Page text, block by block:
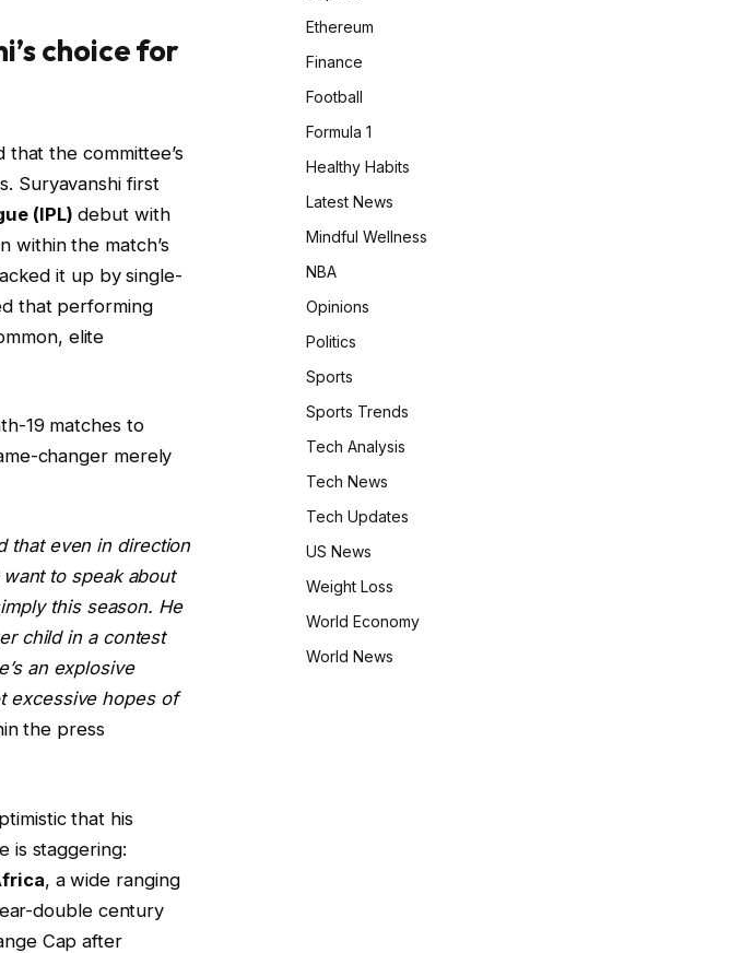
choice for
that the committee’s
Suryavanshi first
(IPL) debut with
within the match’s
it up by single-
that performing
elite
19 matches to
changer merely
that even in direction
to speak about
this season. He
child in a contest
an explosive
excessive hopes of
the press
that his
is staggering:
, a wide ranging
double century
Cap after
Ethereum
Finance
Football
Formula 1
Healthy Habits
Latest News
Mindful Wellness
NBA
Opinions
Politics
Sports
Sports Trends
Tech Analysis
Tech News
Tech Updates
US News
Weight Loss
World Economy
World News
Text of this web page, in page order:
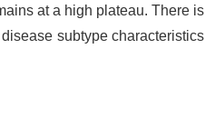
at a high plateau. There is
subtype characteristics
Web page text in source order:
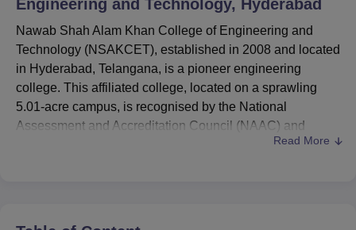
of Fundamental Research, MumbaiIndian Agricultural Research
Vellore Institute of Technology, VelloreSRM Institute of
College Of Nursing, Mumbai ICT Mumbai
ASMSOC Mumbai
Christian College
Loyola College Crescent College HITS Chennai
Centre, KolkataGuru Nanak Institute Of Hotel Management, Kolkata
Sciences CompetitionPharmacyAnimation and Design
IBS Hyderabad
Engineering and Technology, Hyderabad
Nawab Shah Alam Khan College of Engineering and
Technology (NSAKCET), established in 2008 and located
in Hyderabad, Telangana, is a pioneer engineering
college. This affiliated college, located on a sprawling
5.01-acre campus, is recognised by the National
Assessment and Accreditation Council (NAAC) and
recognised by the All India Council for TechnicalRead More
--
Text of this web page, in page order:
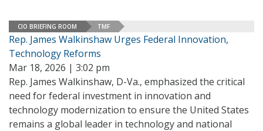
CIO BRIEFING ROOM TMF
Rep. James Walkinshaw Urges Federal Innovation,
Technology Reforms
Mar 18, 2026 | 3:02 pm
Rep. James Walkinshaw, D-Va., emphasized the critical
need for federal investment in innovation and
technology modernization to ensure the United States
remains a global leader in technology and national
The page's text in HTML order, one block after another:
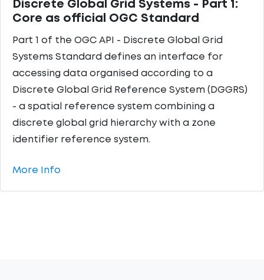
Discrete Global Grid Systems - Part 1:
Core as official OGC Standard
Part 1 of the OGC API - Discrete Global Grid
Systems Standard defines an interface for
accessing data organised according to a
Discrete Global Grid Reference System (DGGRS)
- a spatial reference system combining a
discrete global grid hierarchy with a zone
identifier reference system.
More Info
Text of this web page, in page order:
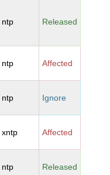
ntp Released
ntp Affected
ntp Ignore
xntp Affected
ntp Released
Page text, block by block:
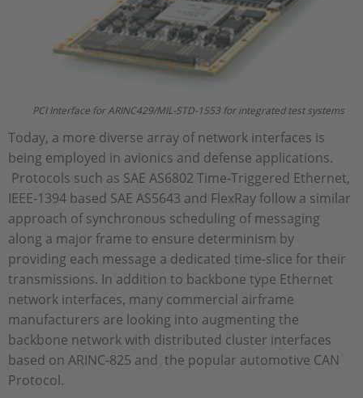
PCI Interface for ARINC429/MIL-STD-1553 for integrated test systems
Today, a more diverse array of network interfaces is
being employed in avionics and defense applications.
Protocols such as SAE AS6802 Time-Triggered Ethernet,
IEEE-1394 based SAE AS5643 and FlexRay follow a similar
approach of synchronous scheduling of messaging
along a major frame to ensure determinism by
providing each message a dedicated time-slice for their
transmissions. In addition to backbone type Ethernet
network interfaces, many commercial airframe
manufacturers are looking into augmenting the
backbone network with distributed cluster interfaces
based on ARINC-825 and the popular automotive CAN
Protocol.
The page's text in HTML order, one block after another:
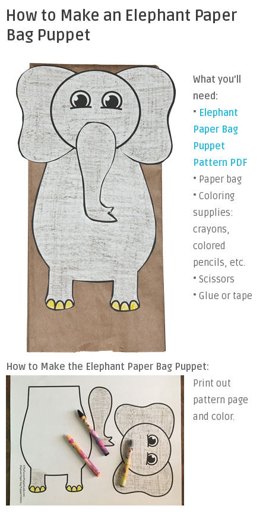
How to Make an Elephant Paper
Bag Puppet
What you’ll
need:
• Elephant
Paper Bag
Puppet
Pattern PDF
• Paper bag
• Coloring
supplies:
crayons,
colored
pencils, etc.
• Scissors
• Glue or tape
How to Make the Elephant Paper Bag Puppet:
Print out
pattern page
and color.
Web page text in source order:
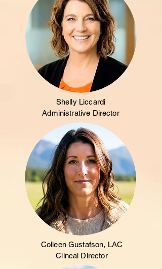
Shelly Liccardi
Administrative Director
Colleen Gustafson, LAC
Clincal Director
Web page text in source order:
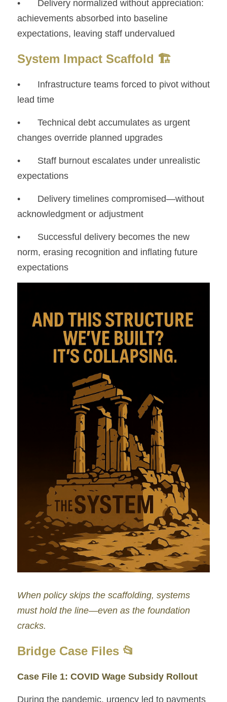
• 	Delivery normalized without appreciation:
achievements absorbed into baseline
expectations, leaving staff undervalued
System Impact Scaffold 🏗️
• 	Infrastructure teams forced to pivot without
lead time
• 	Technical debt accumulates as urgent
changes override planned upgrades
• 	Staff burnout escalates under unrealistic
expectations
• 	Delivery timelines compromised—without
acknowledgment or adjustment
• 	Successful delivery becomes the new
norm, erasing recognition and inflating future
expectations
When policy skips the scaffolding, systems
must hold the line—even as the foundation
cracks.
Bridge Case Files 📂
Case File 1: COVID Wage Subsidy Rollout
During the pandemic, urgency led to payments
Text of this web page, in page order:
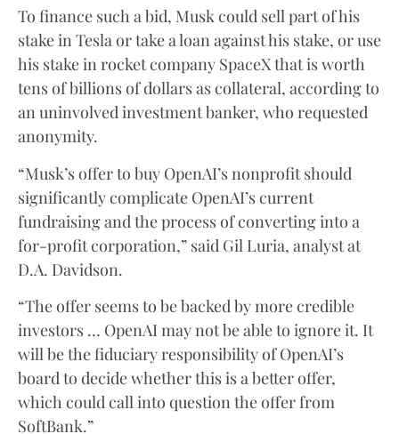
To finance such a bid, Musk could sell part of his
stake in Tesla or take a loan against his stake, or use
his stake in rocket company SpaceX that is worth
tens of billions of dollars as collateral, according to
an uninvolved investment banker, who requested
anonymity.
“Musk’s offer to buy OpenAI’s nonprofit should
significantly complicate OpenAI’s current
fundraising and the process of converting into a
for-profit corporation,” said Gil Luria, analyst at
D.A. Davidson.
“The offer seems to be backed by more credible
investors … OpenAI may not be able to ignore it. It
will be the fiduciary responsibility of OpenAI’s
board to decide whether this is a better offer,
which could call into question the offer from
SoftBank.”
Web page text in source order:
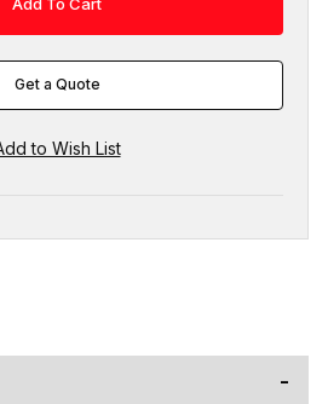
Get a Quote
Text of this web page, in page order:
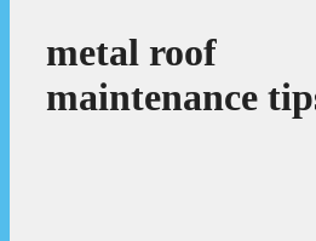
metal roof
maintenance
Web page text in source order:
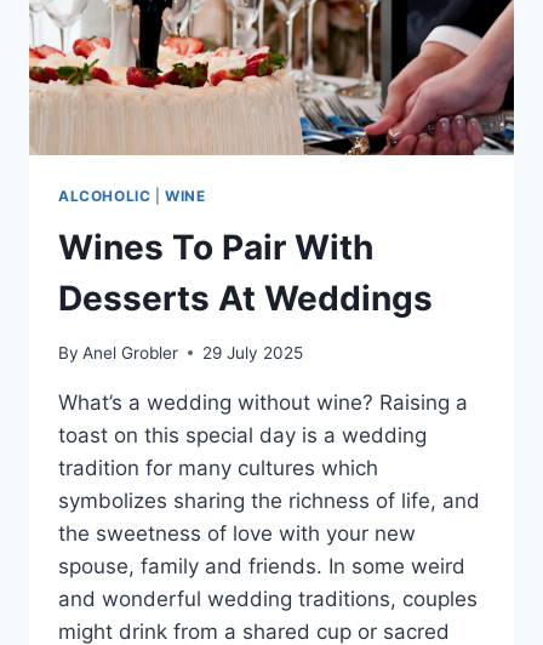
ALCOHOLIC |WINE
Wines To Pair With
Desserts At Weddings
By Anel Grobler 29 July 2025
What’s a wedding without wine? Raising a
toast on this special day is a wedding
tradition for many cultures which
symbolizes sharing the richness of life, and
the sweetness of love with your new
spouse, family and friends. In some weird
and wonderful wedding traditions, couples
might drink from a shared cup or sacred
--
WHAT YOU WILL DO: Check each line of the data above for the word "ensure" and say how many lines contain it, giving nothing besides the number.

WRITTEN ANSWER: 2